Thank you for the kind feedback!
There are probably several ways to accomplish your requirements in the Caddyfile… that was the first that came to my mind. You can read up on the handle directive to learn why that works.
In summary: there are different ways to structure or express routing logic. The traditional, “flat” Caddyfile way is to define behavior together (directives) and have routing be a secondary consideration (matchers). While this makes it easy to express many composable behaviors, it makes it difficult to express complex routing, with lots of “ifs” “ands” or “buts” so to speak. To visualize this, look at one of your later attempts. This is like a “flat” approach, where you just list the directives and matchers within them.

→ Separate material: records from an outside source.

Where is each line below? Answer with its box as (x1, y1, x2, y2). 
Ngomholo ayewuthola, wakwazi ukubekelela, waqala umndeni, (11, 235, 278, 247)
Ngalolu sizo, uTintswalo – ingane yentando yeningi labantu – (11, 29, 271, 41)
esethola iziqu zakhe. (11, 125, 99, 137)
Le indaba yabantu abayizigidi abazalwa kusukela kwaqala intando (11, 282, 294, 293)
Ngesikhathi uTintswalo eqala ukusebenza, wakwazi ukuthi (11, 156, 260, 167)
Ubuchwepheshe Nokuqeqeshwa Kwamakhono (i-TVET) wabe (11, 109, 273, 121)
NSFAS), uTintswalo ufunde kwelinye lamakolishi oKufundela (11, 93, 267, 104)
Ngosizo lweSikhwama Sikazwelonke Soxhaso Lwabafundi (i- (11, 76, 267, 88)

Another way is, I dunno what else to call it, so the “nested” approach. This is the inverse: routing is the primary consideration, and behavior is expressed within those routes. In this paradigm, routing logic is defined on the “outside” and behavior is defined on the “inside”. (In the “flat” paradigm, behavior is expressed on the “outside” and routing on the “inside”.) This is more like how nginx config works, with location
blocks. In the Caddyfile, the handle
and route
directives lend to this method, hence my solution.

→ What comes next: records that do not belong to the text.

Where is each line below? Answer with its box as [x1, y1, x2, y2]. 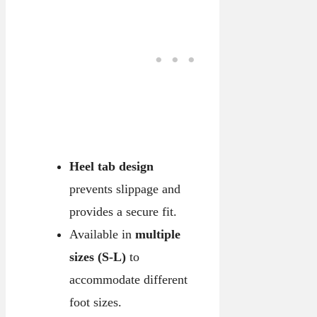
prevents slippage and [69, 182, 180, 197]
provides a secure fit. [69, 204, 177, 219]
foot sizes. [69, 295, 122, 310]
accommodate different [69, 272, 188, 287]
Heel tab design [69, 159, 154, 174]
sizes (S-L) [69, 250, 126, 265]
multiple [134, 227, 180, 242]
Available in [69, 227, 135, 242]

Compare your initial config and my proposed solution and you’ll see the structural differences I’m talking about. I moved the routing logic to the “outside” and put the behavior on the “inside”.
The problem is that it’s difficult to express interdependent logic for whatever is on the “inside”. In other words, inside logic can’t be easily expressed if it depends on other inside logic. For example, in the “flat” paradigm, routing is on the inside: it is difficult to express routing logic that is dependent on other routing, like “if, else if, else if, else if, else”; conversely in the “nested” paradigm, it is difficult to express behavior that is dependent on other behaviors, like “do this, then this, then this, then this, and finally this”.

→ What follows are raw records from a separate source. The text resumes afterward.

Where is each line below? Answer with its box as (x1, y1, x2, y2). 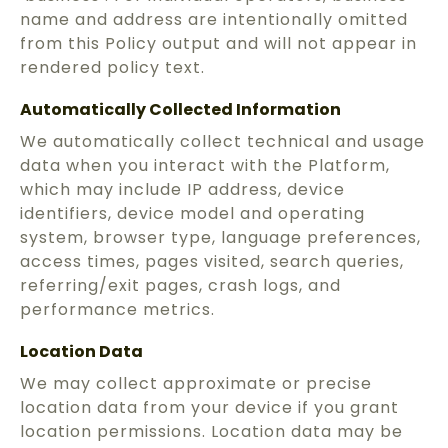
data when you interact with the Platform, (20, 154, 390, 178)
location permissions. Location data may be (20, 420, 403, 444)
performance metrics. (20, 298, 215, 322)
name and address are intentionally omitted (20, 8, 408, 32)
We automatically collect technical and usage (20, 130, 425, 154)
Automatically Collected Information (20, 98, 341, 122)
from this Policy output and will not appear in (20, 32, 417, 56)
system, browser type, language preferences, (20, 226, 421, 250)

There are pros and cons to both approaches. Both are necessary, depending on what you need to do. In this case, your routing logic is more complex: you want to invoke certain handlers in a “if, else if, else if, else” fashion – so, the elegant solution is to put routing on the outside, hence the “nested” solution.
AFAIK, nginx config only does the “nested” paradigm, and Caddyfile v1 only did the “flat” paradigm. The v2 Caddyfile supports both! Just depends on what you need/want.
I hope that made any sense… I’d like to write up more about this later when it’s not midnight.